--- Provided material Enclosed Below ---

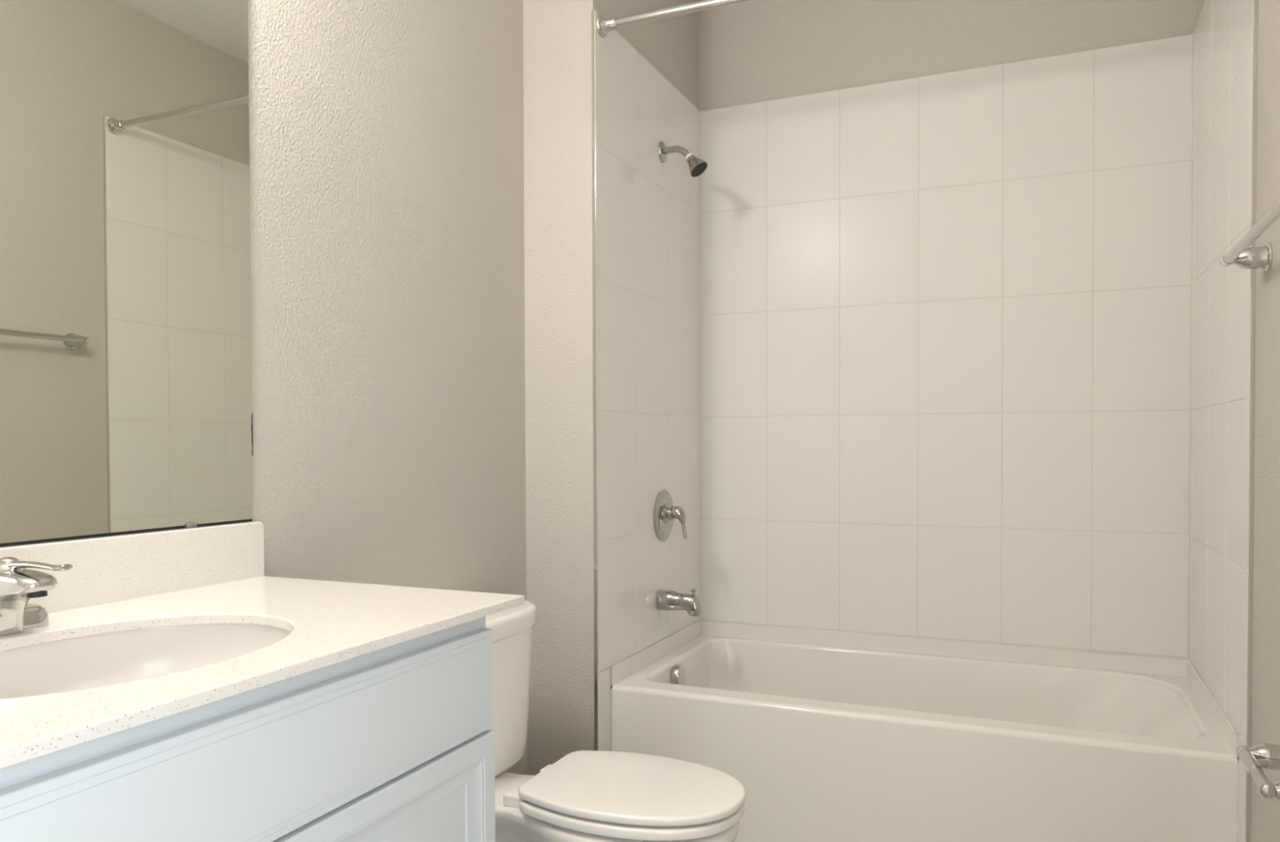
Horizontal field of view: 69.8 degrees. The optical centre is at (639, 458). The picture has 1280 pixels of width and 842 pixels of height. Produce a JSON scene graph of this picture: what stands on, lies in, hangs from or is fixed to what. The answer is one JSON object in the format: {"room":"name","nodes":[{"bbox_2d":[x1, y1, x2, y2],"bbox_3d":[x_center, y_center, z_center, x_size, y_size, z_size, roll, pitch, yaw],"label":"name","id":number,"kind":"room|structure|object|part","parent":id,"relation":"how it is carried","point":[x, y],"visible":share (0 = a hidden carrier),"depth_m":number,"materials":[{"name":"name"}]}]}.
{"room":"bathroom","nodes":[
{"label":"bathroom","id":0,"kind":"room"},
{"bbox_2d":[1,0,527,774],"bbox_3d":[-0.871,-0.277,1.543,0.120,2.740,4.361,0,1,24],"label":"wall","id":1,"kind":"structure","parent":0,"point":[386,137],"depth_m":2.08,"materials":[{"name":"beige paint"}]},
{"bbox_2d":[0,0,253,546],"bbox_3d":[-0.938,-0.417,1.227,0.010,1.086,1.054,0,1,24],"label":"wall mirror","id":2,"kind":"object","parent":1,"relation":"attached to","point":[126,373],"visible":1,"depth_m":1.47,"materials":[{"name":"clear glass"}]},
{"bbox_2d":[0,520,264,613],"bbox_3d":[-0.933,0.178,1.233,0.020,0.103,1.087,0,1,24],"label":"backsplash","id":3,"kind":"structure","parent":1,"relation":"attached to","point":[107,569],"depth_m":1.49,"materials":[{"name":"stone"}]},
{"bbox_2d":[523,0,698,774],"bbox_3d":[-0.033,-0.306,3.027,0.222,2.740,0.969,0,1,24],"label":"wall partition","id":4,"kind":"structure","parent":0,"point":[557,33],"depth_m":2.59,"materials":[{"name":"beige paint"}]},
{"bbox_2d":[595,11,702,751],"bbox_3d":[0.050,-0.087,2.923,0.016,2.302,0.840,0,1,24],"label":"tiled wall","id":5,"kind":"structure","parent":4,"relation":"attached to","point":[648,208],"depth_m":2.82,"materials":[{"name":"white tile"}]},
{"bbox_2d":[591,9,599,750],"bbox_3d":[-0.123,-0.079,2.539,0.012,2.304,0.006,0,1,24],"label":"trim","id":6,"kind":"structure","parent":5,"relation":"attached to","point":[593,11],"depth_m":2.53,"materials":[{"name":"silver metal"}]},
{"bbox_2d":[653,489,687,540],"bbox_3d":[0.113,0.182,2.963,0.083,0.166,0.166,0,1,24],"label":"shower valve","id":7,"kind":"object","parent":5,"relation":"attached to","point":[664,513],"visible":1,"depth_m":2.95,"materials":[{"name":"silver metal"}]},
{"bbox_3d":[0.126,0.204,2.958,0.056,0.107,0.042,0,1,24],"label":"lever handle","id":8,"kind":"part","parent":7,"relation":"part of","materials":[{"name":"silver metal"}]},
{"bbox_2d":[655,588,702,616],"bbox_3d":[0.126,0.454,2.927,0.138,0.086,0.064,0,1,24],"label":"tub spout","id":9,"kind":"object","parent":5,"relation":"attached to","point":[670,600],"visible":1,"depth_m":2.90,"materials":[{"name":"silver metal"}]},
{"bbox_3d":[0.170,0.422,2.907,0.017,0.022,0.017,0,1,24],"label":"diverter knob","id":10,"kind":"part","parent":9,"relation":"part of","materials":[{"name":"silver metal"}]},
{"bbox_2d":[657,141,707,177],"bbox_3d":[0.141,-0.960,2.927,0.153,0.126,0.068,0,1,24],"label":"shower","id":11,"kind":"object","parent":5,"relation":"attached to","point":[697,166],"visible":1,"depth_m":2.92,"materials":[{"name":"silver metal"}]},
{"bbox_3d":[0.120,-0.978,2.938,0.100,0.051,0.021,0,1,24],"label":"shower arm","id":12,"kind":"part","parent":11,"relation":"part of","materials":[{"name":"silver metal"}]},
{"bbox_2d":[698,0,1196,111],"bbox_3d":[0.945,-0.310,3.061,1.542,2.740,0.121,0,1,24],"label":"wall","id":13,"kind":"structure","parent":0,"point":[757,51],"depth_m":3.03,"materials":[{"name":"beige paint"}]},
{"bbox_2d":[699,33,1193,658],"bbox_3d":[0.916,-0.329,2.994,1.532,1.827,0.024,0,1,24],"label":"tiled wall","id":14,"kind":"structure","parent":13,"relation":"attached to","point":[945,318],"depth_m":2.95,"materials":[{"name":"white tile"}]},
{"bbox_2d":[1195,0,1279,841],"bbox_3d":[0.854,-0.268,0.786,0.120,2.740,4.361,0,1,24],"label":"wall","id":15,"kind":"structure","parent":0,"point":[1265,691],"depth_m":1.80,"materials":[{"name":"beige paint"}]},
{"bbox_2d":[1186,0,1252,841],"bbox_3d":[1.448,-0.080,2.310,0.016,2.302,0.840,0,1,24],"label":"tiled wall","id":16,"kind":"structure","parent":15,"relation":"attached to","point":[1222,58],"depth_m":2.23,"materials":[{"name":"white tile"}]},
{"bbox_2d":[596,0,755,37],"bbox_3d":[0.590,-1.198,2.242,1.523,0.060,0.058,0,1,24],"label":"shower curtain rod","id":17,"kind":"object","parent":16,"relation":"attached to","point":[604,25],"visible":1,"depth_m":2.47,"materials":[{"name":"silver metal"}]},
{"bbox_2d":[1219,199,1279,271],"bbox_3d":[1.071,-0.391,1.532,0.082,0.057,0.667,0,1,24],"label":"towel bar","id":18,"kind":"object","parent":15,"relation":"attached to","point":[1240,255],"visible":1,"depth_m":1.77,"materials":[{"name":"silver metal"}]},
{"bbox_3d":[1.194,-0.396,1.812,0.082,0.057,0.057,0,1,24],"label":"wall post","id":19,"kind":"part","parent":18,"relation":"part of","materials":[{"name":"silver metal"}]},
{"bbox_2d":[1244,0,1257,841],"bbox_3d":[1.280,-0.072,1.922,0.009,2.304,0.004,0,1,24],"label":"trim","id":20,"kind":"structure","parent":15,"relation":"attached to","point":[1255,2],"depth_m":1.92,"materials":[{"name":"silver metal"}]},
{"bbox_2d":[1235,742,1279,799],"bbox_3d":[1.083,0.535,1.567,0.080,0.060,0.245,0,1,24],"label":"toilet paper holder","id":21,"kind":"object","parent":15,"relation":"attached to","point":[1265,755],"visible":1,"depth_m":1.62,"materials":[{"name":"silver metal"}]},
{"bbox_3d":[1.120,0.533,1.651,0.080,0.060,0.060,0,1,24],"label":"wall post","id":22,"kind":"part","parent":21,"relation":"part of","materials":[{"name":"silver metal"}]},
{"bbox_3d":[1.046,0.536,1.482,0.080,0.060,0.060,0,1,24],"label":"wall post","id":23,"kind":"part","parent":21,"relation":"part of","materials":[{"name":"silver metal"}]},
{"bbox_3d":[-0.004,1.147,1.191,2.004,0.100,4.361,0,1,24],"label":"floor","id":24,"kind":"structure","parent":0,"visible":0},
{"bbox_2d":[0,616,494,841],"bbox_3d":[-0.683,0.673,1.132,0.558,0.855,0.995,0,1,24],"label":"vanity cabinet","id":25,"kind":"object","parent":24,"relation":"on","point":[393,743],"visible":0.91,"depth_m":1.09,"materials":[{"name":"white paint"}]},
{"bbox_2d":[0,520,524,768],"bbox_3d":[-0.674,0.186,1.120,0.584,0.118,1.087,0,1,24],"label":"countertop","id":26,"kind":"structure","parent":25,"relation":"on","point":[212,574],"depth_m":1.34,"materials":[{"name":"stone"}]},
{"bbox_2d":[0,556,72,635],"bbox_3d":[-0.799,0.179,1.188,0.175,0.101,0.135,0,1,24],"label":"faucet","id":27,"kind":"object","parent":26,"relation":"on","point":[19,584],"visible":1,"depth_m":1.18,"materials":[{"name":"silver metal"}]},
{"bbox_3d":[-0.818,0.187,1.196,0.135,0.085,0.060,0,1,24],"label":"spout","id":28,"kind":"part","parent":27,"relation":"part of","materials":[{"name":"silver metal"}]},
{"bbox_3d":[-0.853,0.214,1.212,0.053,0.030,0.135,0,1,24],"label":"plate","id":29,"kind":"part","parent":27,"relation":"part of","materials":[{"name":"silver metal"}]},
{"bbox_3d":[-0.770,0.137,1.174,0.111,0.012,0.018,0,1,24],"label":"lever","id":30,"kind":"part","parent":27,"relation":"part of","materials":[{"name":"silver metal"}]},
{"bbox_2d":[0,622,290,698],"bbox_3d":[-0.645,0.326,1.119,0.391,0.162,0.512,0,1,24],"label":"undermount sink","id":31,"kind":"object","parent":26,"relation":"in","point":[104,659],"visible":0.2,"depth_m":1.30,"materials":[{"name":"white ceramic"}]},
{"bbox_3d":[-0.338,0.710,1.251,0.020,0.544,0.490,0,1,24],"label":"cabinet door","id":32,"kind":"part","parent":25,"relation":"part of","materials":[{"name":"white paint"}]},
{"bbox_2d":[485,600,746,841],"bbox_3d":[-0.155,0.718,1.986,0.811,0.732,0.504,0,1,24],"label":"toilet","id":33,"kind":"object","parent":24,"relation":"on","point":[584,795],"visible":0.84,"depth_m":1.85,"materials":[{"name":"white ceramic"}]},
{"bbox_3d":[-0.415,0.557,2.097,0.233,0.318,0.482,0,1,24],"label":"tank","id":34,"kind":"part","parent":33,"relation":"part of","materials":[{"name":"white ceramic"}]},
{"bbox_3d":[-0.415,0.376,2.094,0.245,0.052,0.504,0,1,24],"label":"tank lid","id":35,"kind":"part","parent":33,"relation":"part of","materials":[{"name":"white ceramic"}]},
{"bbox_3d":[-0.169,0.897,1.946,0.782,0.374,0.359,0,1,24],"label":"bowl","id":36,"kind":"part","parent":33,"relation":"part of","materials":[{"name":"white ceramic"}]},
{"bbox_3d":[0.000,0.691,1.868,0.427,0.021,0.341,0,1,24],"label":"seat","id":37,"kind":"part","parent":33,"relation":"part of","materials":[{"name":"white plastic"}]},
{"bbox_3d":[-0.002,0.665,1.868,0.437,0.022,0.336,0,1,24],"label":"lid","id":38,"kind":"part","parent":33,"relation":"part of","materials":[{"name":"white plastic"}]},
{"bbox_2d":[609,620,1239,841],"bbox_3d":[0.769,0.829,2.672,1.536,0.478,0.766,0,1,24],"label":"bathtub","id":39,"kind":"object","parent":24,"relation":"on","point":[828,735],"visible":0.94,"depth_m":2.42,"materials":[{"name":"white ceramic"}]},
{"bbox_3d":[0.122,0.684,2.899,0.023,0.069,0.069,0,1,24],"label":"overflow plate","id":40,"kind":"part","parent":39,"relation":"part of","materials":[{"name":"silver metal"}]}
]}

--- End of Enclosed Provided material ---

## [What to do]
Filter the entries and keep only the lines holding "cabinet".

## [Written answer]
{"bbox_2d":[0,616,494,841],"bbox_3d":[-0.683,0.673,1.132,0.558,0.855,0.995,0,1,24],"label":"vanity cabinet","id":25,"kind":"object","parent":24,"relation":"on","point":[393,743],"visible":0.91,"depth_m":1.09,"materials":[{"name":"white paint"}]},
{"bbox_3d":[-0.338,0.710,1.251,0.020,0.544,0.490,0,1,24],"label":"cabinet door","id":32,"kind":"part","parent":25,"relation":"part of","materials":[{"name":"white paint"}]},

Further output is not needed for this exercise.